Every line from the one containing "Eltons Marsh [237, 304]" to the one containing "capot métal" in the records below, both included, must be set down exactly, and no other line.

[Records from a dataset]
^^^^^^^^

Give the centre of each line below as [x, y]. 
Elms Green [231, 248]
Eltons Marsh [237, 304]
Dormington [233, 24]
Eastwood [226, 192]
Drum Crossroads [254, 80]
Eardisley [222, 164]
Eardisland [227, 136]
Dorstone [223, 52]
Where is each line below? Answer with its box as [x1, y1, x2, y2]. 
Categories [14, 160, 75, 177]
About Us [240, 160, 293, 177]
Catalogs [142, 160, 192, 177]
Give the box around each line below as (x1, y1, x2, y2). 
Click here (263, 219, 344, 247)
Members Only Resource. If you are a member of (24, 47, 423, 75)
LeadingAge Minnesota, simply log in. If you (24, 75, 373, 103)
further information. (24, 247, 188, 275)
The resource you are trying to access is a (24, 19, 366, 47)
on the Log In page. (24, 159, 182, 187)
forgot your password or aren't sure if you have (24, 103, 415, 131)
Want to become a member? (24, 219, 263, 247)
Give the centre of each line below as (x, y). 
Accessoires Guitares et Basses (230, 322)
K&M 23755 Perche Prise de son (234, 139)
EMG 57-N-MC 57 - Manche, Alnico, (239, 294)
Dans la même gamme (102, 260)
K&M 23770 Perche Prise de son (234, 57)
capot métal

^^^^^^^^

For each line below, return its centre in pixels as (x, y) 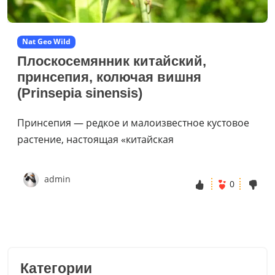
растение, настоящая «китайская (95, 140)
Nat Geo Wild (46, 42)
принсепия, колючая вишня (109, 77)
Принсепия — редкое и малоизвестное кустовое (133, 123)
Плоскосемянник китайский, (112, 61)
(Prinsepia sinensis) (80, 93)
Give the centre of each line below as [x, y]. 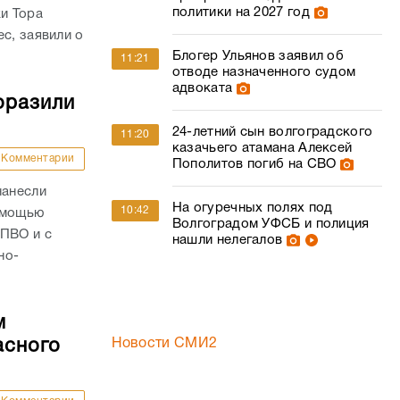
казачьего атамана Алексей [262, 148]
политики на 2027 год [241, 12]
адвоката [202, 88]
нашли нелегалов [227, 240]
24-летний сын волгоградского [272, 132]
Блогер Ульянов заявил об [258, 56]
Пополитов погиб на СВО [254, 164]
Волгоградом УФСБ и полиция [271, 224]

^^^^^^^^

Output for this exercise:
Eltons Marsh [237, 304]
Dormington [233, 24]
Eastwood [226, 192]
Drum Crossroads [254, 80]
Eardisley [222, 164]
Eardisland [227, 136]
Dorstone [223, 52]
Where is each line below? Answer with its box as [x1, y1, x2, y2]. 
Categories [14, 160, 75, 177]
About Us [240, 160, 293, 177]
Catalogs [142, 160, 192, 177]
Give the box around each line below as (x1, y1, x2, y2). 
Click here (263, 219, 344, 247)
Members Only Resource. If you are a member of (24, 47, 423, 75)
LeadingAge Minnesota, simply log in. If you (24, 75, 373, 103)
further information. (24, 247, 188, 275)
The resource you are trying to access is a (24, 19, 366, 47)
on the Log In page. (24, 159, 182, 187)
forgot your password or aren't sure if you have (24, 103, 415, 131)
Want to become a member? (24, 219, 263, 247)
Give the centre of each line below as (x, y). 
Accessoires Guitares et Basses (230, 322)
K&M 23755 Perche Prise de son (234, 139)
EMG 57-N-MC 57 - Manche, Alnico, (239, 294)
Dans la même gamme (102, 260)
K&M 23770 Perche Prise de son (234, 57)
capot métal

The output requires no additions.